Nickel/ceria nanorod catalysts for the synthesis of substitute natural gas from CO2: Effect of active phase loading and synthesis condition

Abstract

CO₂ methanation is one of the advantageous processes of carbon capture and utilisation (CCU) technologies to circulate the carbon on Earth, mitigating the release and loss of CO₂ into the atmosphere. Herein, a Ni/r-CeO₂ catalyst was fabricated using a facile method of impregnating Ni(NO₃)₂·6H₂O on CeO₂ nanorods (r-CeO₂), synthesised by hydrothermal method at low temperature (130 °C). The influence of Ni active phase content and activation condition on the characteristics and catalytic performances in CO₂ methanation were investigated.
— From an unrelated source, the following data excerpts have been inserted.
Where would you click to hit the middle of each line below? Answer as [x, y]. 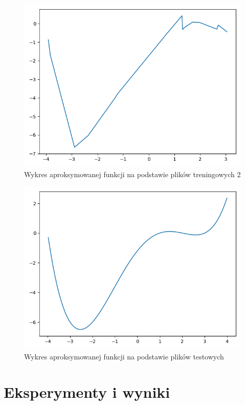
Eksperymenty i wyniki [87, 391]
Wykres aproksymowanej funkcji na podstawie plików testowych [124, 356]
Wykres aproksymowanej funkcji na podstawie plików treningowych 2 [132, 174]
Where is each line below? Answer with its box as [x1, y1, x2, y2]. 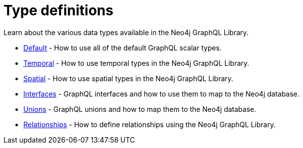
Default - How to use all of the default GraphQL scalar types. [23, 43, 222, 52]
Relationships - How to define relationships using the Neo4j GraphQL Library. [23, 120, 276, 129]
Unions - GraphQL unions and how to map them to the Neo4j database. [23, 104, 256, 113]
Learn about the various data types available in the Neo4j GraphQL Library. [3, 28, 249, 37]
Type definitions [3, 2, 114, 19]
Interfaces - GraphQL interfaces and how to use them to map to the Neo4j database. [23, 89, 300, 98]
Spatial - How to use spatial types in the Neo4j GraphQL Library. [23, 74, 233, 83]
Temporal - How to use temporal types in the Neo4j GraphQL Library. [23, 58, 249, 67]
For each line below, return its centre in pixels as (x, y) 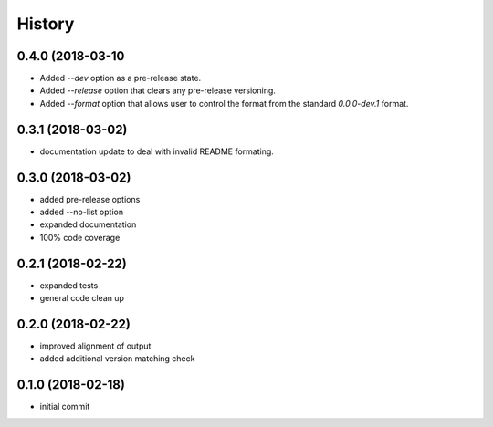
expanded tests (69, 285)
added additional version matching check (117, 359)
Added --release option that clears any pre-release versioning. (157, 90)
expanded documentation (88, 224)
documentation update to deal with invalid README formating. (157, 151)
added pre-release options (90, 199)
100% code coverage (80, 237)
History (46, 24)
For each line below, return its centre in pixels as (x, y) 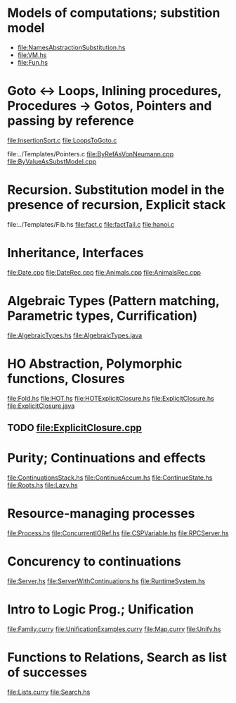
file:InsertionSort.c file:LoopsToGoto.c (62, 140)
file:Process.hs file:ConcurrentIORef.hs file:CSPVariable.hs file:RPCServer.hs (118, 533)
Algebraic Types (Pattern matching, (113, 300)
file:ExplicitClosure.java (41, 406)
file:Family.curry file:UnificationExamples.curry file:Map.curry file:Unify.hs (114, 629)
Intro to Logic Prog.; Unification (101, 610)
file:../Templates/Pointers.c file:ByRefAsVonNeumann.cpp (91, 154)
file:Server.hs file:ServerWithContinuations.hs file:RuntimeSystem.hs (106, 581)
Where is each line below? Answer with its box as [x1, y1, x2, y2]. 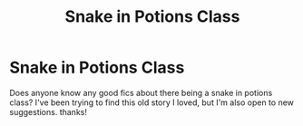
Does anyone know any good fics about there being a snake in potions [9, 87, 273, 98]
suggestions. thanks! [9, 106, 88, 117]
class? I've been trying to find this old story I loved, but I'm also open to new [9, 97, 295, 108]
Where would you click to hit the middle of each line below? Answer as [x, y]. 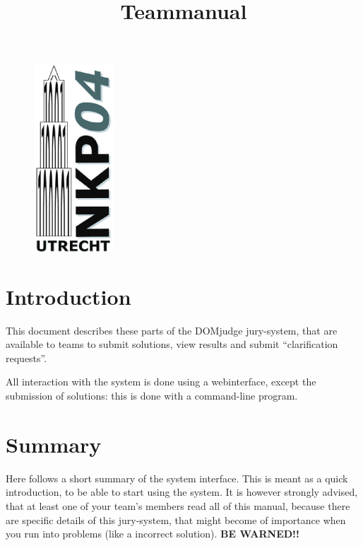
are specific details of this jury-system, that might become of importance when [176, 519]
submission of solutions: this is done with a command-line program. [152, 396]
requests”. [26, 358]
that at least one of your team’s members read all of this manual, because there [178, 505]
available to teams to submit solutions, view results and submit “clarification [172, 344]
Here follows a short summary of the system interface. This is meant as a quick [177, 478]
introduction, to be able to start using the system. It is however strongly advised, [182, 492]
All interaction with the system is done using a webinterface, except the [161, 382]
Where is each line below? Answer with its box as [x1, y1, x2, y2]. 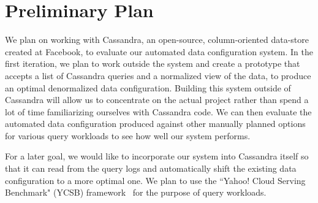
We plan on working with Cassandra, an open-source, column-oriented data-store [5, 33, 309, 46]
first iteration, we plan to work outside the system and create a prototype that [5, 57, 300, 70]
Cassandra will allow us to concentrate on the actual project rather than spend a [5, 93, 309, 106]
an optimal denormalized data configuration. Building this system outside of [5, 81, 291, 94]
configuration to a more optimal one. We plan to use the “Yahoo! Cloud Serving [5, 174, 306, 186]
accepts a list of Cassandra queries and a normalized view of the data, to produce [5, 69, 311, 82]
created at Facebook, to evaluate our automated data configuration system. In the [5, 45, 313, 58]
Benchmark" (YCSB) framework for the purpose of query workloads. [5, 186, 267, 199]
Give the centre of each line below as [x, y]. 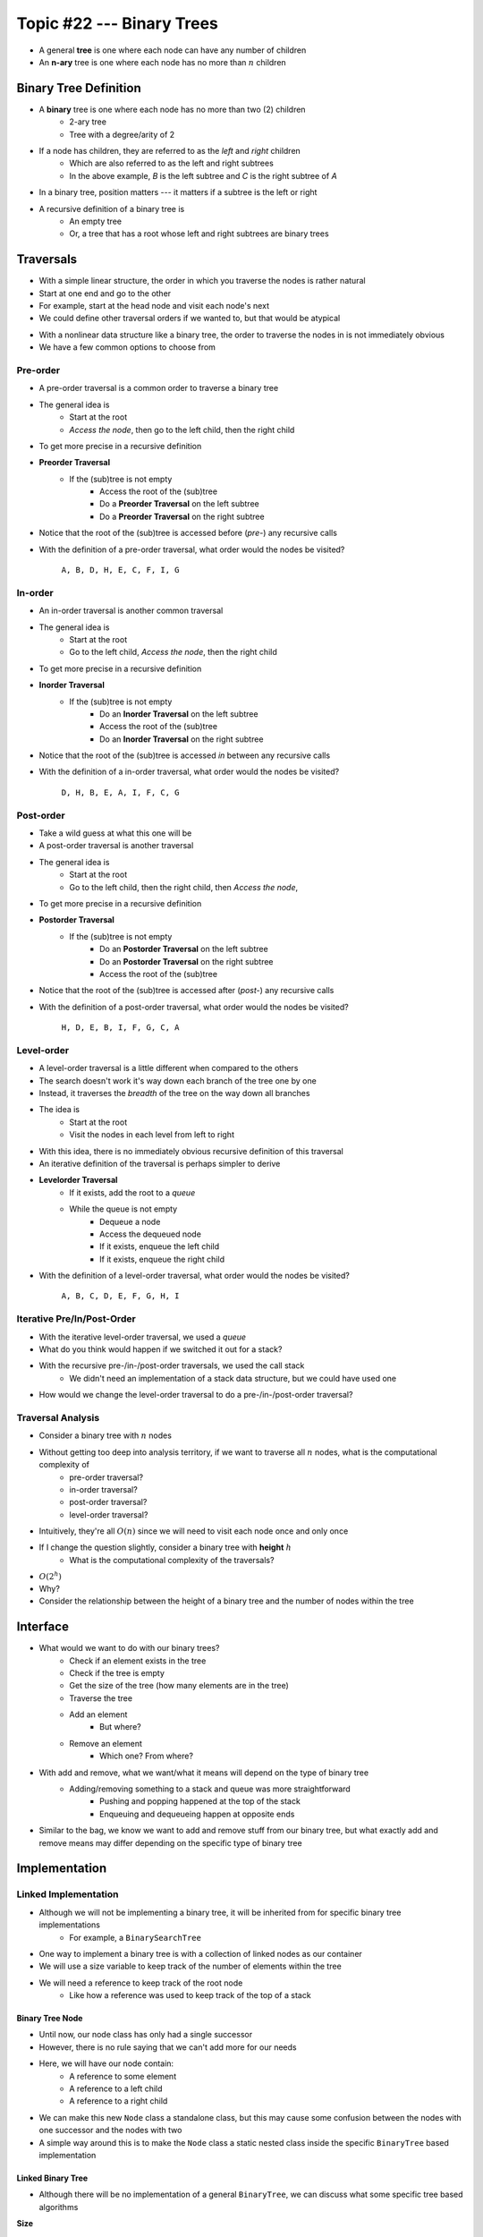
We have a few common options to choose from [127, 347]
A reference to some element [123, 2076]
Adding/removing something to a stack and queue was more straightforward [210, 1789]
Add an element [98, 1714]
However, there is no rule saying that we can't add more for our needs [168, 2047]
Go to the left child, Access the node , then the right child [173, 652]
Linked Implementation [68, 1894]
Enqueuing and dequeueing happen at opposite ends [197, 1814]
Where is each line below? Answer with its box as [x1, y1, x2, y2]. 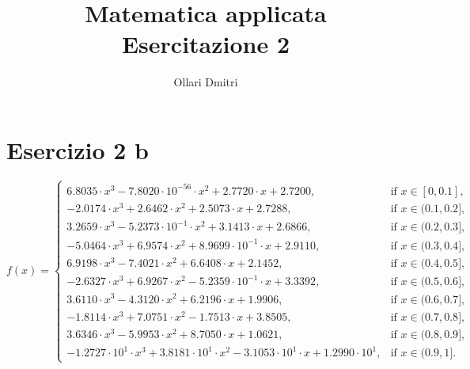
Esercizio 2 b [6, 133, 149, 165]
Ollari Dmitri [173, 74, 238, 90]
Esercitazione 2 [121, 28, 290, 60]
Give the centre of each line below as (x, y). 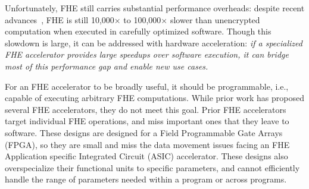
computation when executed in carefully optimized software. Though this (138, 31)
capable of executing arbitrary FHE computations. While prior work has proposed (155, 98)
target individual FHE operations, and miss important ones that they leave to (147, 121)
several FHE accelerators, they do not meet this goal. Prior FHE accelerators (146, 109)
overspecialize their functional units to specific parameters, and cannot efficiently (152, 167)
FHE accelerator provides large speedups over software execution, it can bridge (147, 54)
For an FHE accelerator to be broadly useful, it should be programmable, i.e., (147, 86)
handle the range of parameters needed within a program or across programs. (146, 179)
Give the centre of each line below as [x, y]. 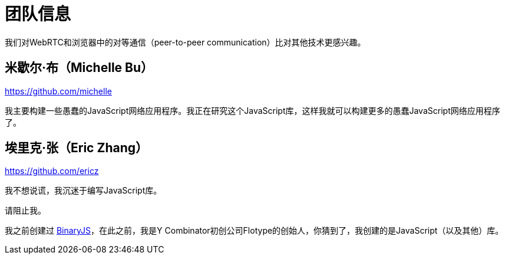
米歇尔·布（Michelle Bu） [79, 68]
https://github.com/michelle [58, 91]
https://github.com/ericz [52, 171]
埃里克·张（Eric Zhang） [76, 148]
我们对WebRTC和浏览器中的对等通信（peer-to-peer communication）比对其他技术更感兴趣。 [185, 42]
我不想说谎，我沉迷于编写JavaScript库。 [83, 191]
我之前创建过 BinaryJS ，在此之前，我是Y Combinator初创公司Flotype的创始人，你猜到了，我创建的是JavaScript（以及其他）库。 [254, 231]
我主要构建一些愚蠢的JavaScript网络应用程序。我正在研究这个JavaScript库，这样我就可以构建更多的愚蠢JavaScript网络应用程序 [252, 110]
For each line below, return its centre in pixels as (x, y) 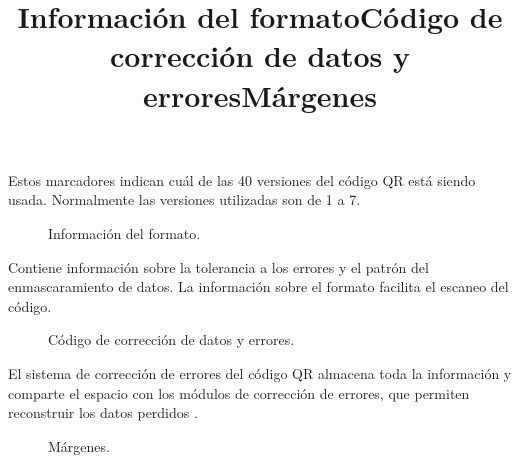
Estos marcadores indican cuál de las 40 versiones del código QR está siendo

The physicochemical properties of the synthesised catalyst were studied using several techniques: XRD, EDS, isotherm nitrogen adsorption, SEM, HR-TEM, H₂-TPR, CO₂-TPD and Raman. Catalytic activity survey and analysis show the excellent performance of Ni/r-CeO₂ with a Ni loading of 15 wt% (15NiCe) calcined at 600 °C for 4 h and reduced at 450 °C for 2.5 h. By adjusting the nickel loading on ceria and altering synthesis conditions, it's possible to achieve highly dispersed NiO particles with an optimal size (∼13.9 nm), abundant oxygen vacancies, and the presence of medium-strength basic sites. This leads to improved catalytic activity, resulting in an equilibrium CO₂ conversion rate of approximately 90% and 100% selectivity for CH₄ at temperatures as low as 325°C. The 15Ni/r-CeO₂ catalyst serves as a highly active low-temperature catalyst for CO₂ methanation.